I've dated, for awhile. It has been very nice to get so many compliments after hearing nothing but put-downs and negativity for so long. I've thrived on those compliments. But everyone has been a let-down ultimately. Maybe because I've got all kinds of severe trust issues now or because I can recognize crazy a lot quicker now. And I don't want crazy again.

So I've dated five woman and broken up with them all.

But now I've got a girl chasing after me like a madman. But I'm not sure what to do about it. I'm a police officer, which I've never told anyone here before, yes Thorburn, I'm a cop. But I'm good at my job. Yes, Thorburn, you can be bi-polar and still make one hell of a good peace keeper. Deal with it.

But lately I found out that a girl, and I mean a "girl", not a woman to me, has gotten my phone number from one of my co-workers and she has been texting me like crazy for a few days. Hitting on me like crazy. The thing is I'm nearly fifteen years older than she is. She's twenty years old. I really don't feel like it's right for me to try to get into a relationship with her.

But I do like her. She's fierce, very good looking, and (so-far, yes, trust issues) honest, and she's very.... willing to be malleable. Does that make sense? And I do find that very attractive! I mean my ex (who, unfortunately is still my wife), was never willing to bend to do things I wanted to do. But this girl is clearly willing to be some kind of (submissive?) person? I'm not sure. Not like I want something sickening, but I like the idea of someone willing to dress up for me and stuff.

I guess I'm confused, still, clearly. And I'm not sure how right it is for me to date someone who is like 2/3 my age. Just a girl, really. Can't even buy alcohol... I'm sure I'd hear no end of it at work, and I would hear no end of it.

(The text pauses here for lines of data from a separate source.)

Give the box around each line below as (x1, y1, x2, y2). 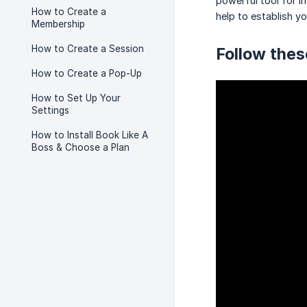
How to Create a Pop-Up (32, 68, 142, 79)
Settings (32, 105, 69, 116)
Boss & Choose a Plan (32, 142, 130, 153)
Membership (32, 19, 85, 29)
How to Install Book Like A (32, 130, 148, 140)
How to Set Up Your (32, 93, 121, 103)
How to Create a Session (32, 43, 144, 54)
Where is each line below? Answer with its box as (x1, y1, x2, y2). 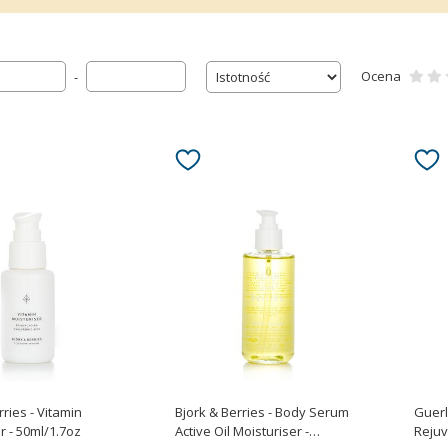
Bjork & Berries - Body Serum (175, 403, 350, 421)
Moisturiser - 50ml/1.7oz (8, 422, 81, 440)
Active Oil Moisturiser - (175, 422, 306, 440)
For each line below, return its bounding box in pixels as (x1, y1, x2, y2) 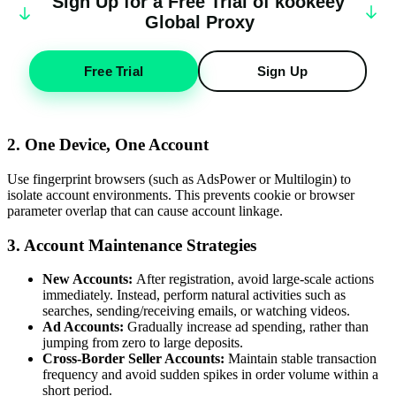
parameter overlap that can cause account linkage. (7, 202, 283, 218)
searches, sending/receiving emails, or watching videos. (42, 303, 350, 319)
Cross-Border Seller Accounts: (42, 351, 225, 367)
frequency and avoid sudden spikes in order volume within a (42, 367, 378, 383)
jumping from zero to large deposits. (42, 335, 243, 351)
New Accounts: (42, 271, 136, 287)
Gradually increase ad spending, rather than (127, 319, 369, 335)
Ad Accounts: (42, 319, 127, 335)
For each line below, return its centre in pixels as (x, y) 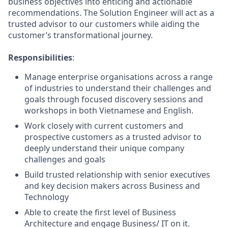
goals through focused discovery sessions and (114, 99)
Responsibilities (40, 58)
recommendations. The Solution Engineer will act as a (111, 13)
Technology (47, 197)
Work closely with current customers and (104, 126)
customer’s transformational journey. (80, 35)
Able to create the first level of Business (100, 212)
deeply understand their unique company (104, 148)
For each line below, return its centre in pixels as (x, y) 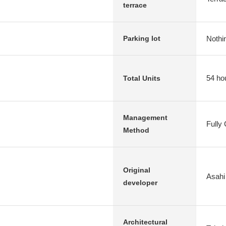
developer (140, 182)
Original (137, 170)
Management (145, 118)
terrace (135, 5)
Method (136, 130)
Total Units (142, 78)
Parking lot (142, 38)
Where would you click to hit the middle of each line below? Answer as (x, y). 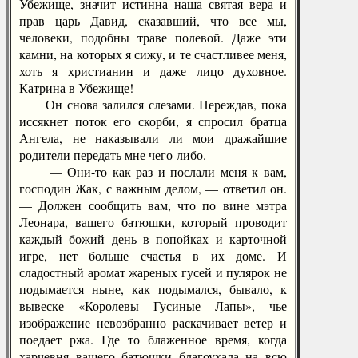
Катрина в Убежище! (76, 88)
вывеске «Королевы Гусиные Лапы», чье (153, 306)
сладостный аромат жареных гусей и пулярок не (153, 272)
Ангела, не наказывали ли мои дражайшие (153, 138)
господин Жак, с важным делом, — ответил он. (153, 188)
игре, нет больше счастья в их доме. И (153, 255)
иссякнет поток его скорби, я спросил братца (153, 121)
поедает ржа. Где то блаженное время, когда (153, 339)
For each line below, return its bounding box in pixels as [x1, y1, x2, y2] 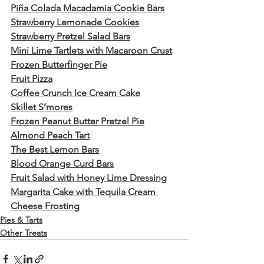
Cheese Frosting [11, 200, 80, 212]
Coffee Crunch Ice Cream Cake [11, 87, 140, 98]
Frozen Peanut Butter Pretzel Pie [11, 115, 144, 127]
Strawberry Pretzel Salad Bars [11, 30, 130, 42]
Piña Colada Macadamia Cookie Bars [11, 2, 164, 14]
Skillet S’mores [11, 101, 72, 113]
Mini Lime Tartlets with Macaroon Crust [11, 44, 172, 56]
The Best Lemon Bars [11, 143, 99, 155]
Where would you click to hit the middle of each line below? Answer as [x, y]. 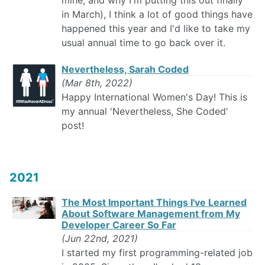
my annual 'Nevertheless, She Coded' [145, 112]
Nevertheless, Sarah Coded [125, 70]
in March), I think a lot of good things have [157, 14]
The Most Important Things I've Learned [154, 203]
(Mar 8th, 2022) [97, 83]
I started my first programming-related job [157, 253]
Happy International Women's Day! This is [154, 97]
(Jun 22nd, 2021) [100, 239]
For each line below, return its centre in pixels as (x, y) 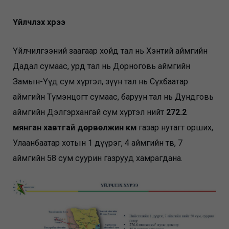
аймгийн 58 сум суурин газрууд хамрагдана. (98, 158)
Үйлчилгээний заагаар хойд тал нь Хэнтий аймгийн (110, 51)
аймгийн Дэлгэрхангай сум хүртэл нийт (90, 112)
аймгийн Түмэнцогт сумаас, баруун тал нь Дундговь (113, 97)
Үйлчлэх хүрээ (39, 22)
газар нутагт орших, (175, 127)
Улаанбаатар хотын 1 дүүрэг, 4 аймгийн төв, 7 (98, 143)
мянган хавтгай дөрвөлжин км (75, 127)
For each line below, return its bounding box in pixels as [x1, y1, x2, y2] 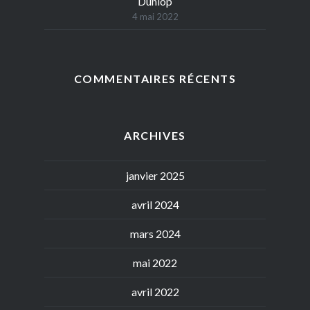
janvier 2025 [125, 169, 185, 183]
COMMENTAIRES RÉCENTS [73, 71, 237, 85]
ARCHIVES [124, 128, 186, 142]
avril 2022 [131, 285, 179, 299]
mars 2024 [129, 227, 181, 241]
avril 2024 [131, 198, 179, 212]
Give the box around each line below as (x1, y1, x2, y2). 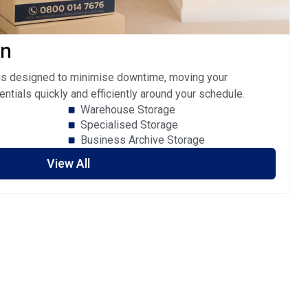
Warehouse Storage (80, 103, 175, 117)
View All (46, 156, 90, 171)
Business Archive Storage (80, 133, 205, 147)
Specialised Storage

But maybe it's worth it?

Anyone have any experience with this kind of thing? Any warnings? Any advice? I mean I've clearly been pretty dumb and I don't want to do that again, but I guess I'm pretty dumb. Not stupid, yes, but very dumb.

Would it be wrong for me to get into a relationship with her while always planning an exit strategy? Because I've found that's basically the only way I dare enter into any relationship now...


----------



## tryingtobebetter (Aug 6, 2012)

Having read your other thread I would advise you to take your time before considering any new relationship. You only separated from your wife late last year. You need time to get your bearings.

Age difference marriages can work. My grandfather was 39 when he married my 21 year old grandmother. They were happily married for 40 years.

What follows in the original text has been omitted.